Dual microparticles programmed delivery system regulating stem cell-based cartilage regeneration by cartilage-specific matrix hydrogels

Bone marrow mesenchymal stem cells (BMSCs)-based engineered cartilage usually faces the significant challenge of endochondral ossification tendency in an ectopic environment because of the inevitable vascular infiltration during chondrogenic differentiation and developmental stages. Additionally, current scaffold-free BMSC cartilage regeneration requires a long in vitro preinduction time for chondrogenic differentiation before in vivo transplantation, which limits its application in multiple cartilage defect repair. Therefore, ideal stem cell-based cartilage regeneration needs to meet time-dependent requirements of both early chondrogenic and late antiangiogenic microenvironments in vivo. Here, we developed a cartilage-specific matrix hydrogel (CMH) with a dual microparticle-based programmed delivery system (dM-PDs) to dynamically regulate in vivo stem cell-based cartilage regeneration without in vitro preinduction.

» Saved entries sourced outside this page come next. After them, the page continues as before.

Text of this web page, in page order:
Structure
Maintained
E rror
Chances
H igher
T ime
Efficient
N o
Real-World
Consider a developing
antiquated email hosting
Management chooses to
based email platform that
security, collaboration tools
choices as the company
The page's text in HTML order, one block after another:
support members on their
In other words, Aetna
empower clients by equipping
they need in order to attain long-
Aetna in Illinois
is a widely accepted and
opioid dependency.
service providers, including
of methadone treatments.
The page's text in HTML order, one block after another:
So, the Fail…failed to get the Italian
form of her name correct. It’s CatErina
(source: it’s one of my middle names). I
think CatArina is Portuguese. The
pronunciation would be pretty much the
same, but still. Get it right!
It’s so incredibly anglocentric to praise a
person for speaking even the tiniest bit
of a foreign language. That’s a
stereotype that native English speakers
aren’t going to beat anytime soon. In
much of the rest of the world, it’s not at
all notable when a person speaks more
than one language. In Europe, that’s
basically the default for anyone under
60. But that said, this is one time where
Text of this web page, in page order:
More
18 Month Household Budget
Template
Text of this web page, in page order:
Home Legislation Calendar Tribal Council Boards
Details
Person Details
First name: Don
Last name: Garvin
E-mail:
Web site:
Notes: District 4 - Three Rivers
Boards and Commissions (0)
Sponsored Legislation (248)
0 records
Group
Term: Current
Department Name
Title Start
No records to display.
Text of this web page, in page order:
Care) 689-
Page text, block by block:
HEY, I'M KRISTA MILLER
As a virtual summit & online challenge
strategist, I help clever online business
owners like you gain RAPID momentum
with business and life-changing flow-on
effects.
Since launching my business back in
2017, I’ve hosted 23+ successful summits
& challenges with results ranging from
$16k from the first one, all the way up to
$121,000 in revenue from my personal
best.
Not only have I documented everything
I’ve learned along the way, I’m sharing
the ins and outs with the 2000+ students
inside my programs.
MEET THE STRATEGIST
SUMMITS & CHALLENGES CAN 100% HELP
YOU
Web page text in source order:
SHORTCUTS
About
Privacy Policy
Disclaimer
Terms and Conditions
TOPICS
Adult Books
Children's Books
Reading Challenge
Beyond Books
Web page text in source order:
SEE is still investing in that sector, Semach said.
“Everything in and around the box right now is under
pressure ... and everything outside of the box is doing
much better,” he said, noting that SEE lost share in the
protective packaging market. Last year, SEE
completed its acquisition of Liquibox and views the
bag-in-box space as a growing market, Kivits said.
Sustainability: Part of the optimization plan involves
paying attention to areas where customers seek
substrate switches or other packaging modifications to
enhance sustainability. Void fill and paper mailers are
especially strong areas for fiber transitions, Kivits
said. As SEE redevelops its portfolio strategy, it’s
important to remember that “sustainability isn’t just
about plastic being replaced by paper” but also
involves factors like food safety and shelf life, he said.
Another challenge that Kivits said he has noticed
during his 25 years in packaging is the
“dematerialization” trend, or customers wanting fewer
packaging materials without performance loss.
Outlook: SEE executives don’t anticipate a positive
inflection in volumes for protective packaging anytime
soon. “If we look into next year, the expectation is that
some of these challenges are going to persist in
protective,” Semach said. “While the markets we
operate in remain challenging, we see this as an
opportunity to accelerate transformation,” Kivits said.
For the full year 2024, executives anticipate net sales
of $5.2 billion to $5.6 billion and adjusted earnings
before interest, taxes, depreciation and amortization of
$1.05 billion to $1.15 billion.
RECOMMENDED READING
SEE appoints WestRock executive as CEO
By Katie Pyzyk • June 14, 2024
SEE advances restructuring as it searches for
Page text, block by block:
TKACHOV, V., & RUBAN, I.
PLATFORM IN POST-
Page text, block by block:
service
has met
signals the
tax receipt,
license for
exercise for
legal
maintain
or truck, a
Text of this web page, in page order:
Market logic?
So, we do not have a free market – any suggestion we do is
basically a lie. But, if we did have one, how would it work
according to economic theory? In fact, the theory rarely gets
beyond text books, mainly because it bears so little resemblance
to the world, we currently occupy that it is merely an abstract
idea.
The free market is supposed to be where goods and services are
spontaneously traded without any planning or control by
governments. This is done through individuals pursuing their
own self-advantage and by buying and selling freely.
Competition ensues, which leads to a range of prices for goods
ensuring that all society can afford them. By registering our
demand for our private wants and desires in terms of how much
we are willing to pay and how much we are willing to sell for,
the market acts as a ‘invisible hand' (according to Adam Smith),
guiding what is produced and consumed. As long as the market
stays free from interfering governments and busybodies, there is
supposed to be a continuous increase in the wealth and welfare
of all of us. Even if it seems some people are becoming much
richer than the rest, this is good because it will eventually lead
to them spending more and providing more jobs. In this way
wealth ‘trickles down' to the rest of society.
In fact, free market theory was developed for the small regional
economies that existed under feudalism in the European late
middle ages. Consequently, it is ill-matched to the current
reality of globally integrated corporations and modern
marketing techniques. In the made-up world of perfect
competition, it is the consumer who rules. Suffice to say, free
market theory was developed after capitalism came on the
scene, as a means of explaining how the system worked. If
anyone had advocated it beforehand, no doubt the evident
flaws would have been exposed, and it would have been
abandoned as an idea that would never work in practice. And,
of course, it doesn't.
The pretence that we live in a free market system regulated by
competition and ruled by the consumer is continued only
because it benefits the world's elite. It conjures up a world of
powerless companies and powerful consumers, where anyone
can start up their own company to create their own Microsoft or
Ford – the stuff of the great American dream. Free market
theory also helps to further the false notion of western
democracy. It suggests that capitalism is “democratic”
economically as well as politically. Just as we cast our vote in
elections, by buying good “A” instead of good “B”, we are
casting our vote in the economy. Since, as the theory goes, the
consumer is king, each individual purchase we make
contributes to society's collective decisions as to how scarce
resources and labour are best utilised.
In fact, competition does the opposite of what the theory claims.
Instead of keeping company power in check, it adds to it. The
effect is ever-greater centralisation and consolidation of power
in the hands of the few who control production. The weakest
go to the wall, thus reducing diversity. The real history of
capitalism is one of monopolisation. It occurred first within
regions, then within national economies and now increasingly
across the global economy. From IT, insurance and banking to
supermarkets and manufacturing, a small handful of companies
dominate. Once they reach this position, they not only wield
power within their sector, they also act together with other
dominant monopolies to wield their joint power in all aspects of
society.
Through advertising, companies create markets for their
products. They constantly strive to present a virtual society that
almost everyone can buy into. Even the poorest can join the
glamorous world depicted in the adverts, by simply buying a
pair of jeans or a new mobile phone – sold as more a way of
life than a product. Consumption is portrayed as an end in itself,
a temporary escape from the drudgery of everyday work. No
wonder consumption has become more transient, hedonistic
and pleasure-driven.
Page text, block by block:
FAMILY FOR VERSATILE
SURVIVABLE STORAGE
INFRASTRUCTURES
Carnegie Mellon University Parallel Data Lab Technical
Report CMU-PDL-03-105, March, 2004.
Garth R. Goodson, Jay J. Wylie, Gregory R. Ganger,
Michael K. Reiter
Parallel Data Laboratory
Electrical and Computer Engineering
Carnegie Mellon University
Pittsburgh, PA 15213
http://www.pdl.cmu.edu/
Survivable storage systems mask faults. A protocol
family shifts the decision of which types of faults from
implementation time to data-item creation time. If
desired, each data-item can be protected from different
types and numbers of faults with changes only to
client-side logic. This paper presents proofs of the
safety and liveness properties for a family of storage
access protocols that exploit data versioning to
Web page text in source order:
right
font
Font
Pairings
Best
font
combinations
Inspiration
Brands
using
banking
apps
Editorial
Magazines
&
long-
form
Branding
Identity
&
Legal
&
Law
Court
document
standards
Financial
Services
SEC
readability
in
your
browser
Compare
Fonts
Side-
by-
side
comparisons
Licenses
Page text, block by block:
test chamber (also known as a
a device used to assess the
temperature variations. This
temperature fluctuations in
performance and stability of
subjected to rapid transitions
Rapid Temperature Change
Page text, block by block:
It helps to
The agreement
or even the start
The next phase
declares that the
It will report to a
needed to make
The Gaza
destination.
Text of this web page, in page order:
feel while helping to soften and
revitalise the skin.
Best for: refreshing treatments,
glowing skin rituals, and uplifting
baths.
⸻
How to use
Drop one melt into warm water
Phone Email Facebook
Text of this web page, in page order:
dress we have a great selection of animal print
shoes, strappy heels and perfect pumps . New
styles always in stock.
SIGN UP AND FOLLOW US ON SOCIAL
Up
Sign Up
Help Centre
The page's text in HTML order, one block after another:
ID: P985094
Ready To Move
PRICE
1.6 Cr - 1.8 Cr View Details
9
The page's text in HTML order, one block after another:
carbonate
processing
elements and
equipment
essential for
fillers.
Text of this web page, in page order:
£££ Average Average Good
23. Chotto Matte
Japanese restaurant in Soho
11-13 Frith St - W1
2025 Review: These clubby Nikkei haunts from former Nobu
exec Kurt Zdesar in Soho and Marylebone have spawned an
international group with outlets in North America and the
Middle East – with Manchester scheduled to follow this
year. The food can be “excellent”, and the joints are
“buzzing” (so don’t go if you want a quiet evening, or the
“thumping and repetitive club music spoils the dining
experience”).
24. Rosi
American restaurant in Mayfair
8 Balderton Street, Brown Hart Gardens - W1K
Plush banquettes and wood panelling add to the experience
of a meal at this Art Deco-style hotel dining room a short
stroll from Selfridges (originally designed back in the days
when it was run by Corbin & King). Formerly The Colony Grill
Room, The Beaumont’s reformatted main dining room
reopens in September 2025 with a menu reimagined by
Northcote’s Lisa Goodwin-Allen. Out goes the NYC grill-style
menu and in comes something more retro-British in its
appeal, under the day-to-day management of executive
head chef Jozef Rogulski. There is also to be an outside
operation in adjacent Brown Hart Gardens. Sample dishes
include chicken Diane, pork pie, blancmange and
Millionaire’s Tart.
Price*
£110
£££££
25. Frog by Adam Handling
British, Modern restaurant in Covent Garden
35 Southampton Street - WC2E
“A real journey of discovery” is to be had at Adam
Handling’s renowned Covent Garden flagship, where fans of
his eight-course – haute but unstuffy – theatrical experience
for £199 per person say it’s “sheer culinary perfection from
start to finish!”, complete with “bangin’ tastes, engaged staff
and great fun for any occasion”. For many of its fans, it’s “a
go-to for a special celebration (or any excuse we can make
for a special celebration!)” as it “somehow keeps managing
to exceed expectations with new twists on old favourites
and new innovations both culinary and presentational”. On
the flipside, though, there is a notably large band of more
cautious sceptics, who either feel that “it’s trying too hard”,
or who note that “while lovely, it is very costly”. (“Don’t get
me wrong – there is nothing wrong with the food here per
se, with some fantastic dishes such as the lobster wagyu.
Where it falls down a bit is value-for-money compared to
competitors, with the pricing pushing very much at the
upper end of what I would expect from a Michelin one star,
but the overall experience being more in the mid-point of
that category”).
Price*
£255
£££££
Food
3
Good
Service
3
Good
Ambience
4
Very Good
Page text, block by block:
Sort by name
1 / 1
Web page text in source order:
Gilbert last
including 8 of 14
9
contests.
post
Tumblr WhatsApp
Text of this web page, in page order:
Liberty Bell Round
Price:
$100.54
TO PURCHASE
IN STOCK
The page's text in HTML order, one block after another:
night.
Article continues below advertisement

In this study, CMH scaffolds offer a three-dimensional matrix microenvironment for tissue regeneration, while dM-PDs has an early chondrogenic induction function to promote cartilage-specific differentiation and exerts a late anti-angiogenic effect to stabilize the cartilaginous phenotype. Stem cell-based cartilage regeneration was successfully achieved by sequentially dynamic regulation in vivo by dM-PDs, in which TGF beta 3-loaded microparticles effectively activated the early-stage TGF beta/Smad signaling pathway and levatinib-loaded microparticles regulated the late-stage VEGF/TIMP signaling pathway. This study demonstrates a universal stem cell-based cartilage regeneration technique for clinical cartilage defects repair.